[[ Given data, beginning ]]

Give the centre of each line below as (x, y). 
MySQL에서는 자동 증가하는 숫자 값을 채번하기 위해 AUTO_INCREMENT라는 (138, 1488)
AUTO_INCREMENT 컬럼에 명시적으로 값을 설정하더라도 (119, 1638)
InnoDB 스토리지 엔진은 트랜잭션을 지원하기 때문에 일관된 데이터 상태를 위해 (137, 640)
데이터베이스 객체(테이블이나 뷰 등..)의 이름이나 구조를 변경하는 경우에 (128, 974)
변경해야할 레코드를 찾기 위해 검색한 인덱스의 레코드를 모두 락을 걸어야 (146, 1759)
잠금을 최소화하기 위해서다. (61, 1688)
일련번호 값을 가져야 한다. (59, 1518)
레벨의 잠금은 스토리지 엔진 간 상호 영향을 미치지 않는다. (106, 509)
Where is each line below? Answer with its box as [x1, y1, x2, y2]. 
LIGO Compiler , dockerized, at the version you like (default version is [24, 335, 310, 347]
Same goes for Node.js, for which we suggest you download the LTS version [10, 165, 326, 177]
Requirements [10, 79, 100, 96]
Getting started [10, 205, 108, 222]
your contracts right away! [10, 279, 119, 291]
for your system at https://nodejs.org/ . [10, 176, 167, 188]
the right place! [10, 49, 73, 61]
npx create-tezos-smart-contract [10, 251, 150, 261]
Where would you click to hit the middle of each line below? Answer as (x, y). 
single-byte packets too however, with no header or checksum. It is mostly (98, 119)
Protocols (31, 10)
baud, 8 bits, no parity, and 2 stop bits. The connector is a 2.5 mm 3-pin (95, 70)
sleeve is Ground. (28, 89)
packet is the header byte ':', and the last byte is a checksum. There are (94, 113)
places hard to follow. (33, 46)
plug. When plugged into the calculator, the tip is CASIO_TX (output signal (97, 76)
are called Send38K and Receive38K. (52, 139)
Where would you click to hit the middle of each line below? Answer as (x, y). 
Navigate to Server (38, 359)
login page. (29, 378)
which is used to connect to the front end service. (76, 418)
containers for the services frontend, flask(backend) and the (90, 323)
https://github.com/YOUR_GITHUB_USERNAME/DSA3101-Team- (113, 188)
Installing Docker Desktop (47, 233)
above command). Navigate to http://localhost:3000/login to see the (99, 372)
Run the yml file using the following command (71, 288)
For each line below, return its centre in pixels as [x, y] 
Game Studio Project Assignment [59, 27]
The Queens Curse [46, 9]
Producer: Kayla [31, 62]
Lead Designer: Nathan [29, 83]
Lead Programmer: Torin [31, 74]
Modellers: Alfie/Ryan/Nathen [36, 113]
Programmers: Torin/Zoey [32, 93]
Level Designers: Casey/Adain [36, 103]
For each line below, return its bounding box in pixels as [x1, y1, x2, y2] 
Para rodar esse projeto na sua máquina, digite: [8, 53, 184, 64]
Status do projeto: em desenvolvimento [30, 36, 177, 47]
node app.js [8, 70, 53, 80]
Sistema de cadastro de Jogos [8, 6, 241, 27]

[[ Given data, end ]]

> [About this task]:
Count every line in the data where the string "version" occurs. Give nothing except the number.

> [Completed task]:
2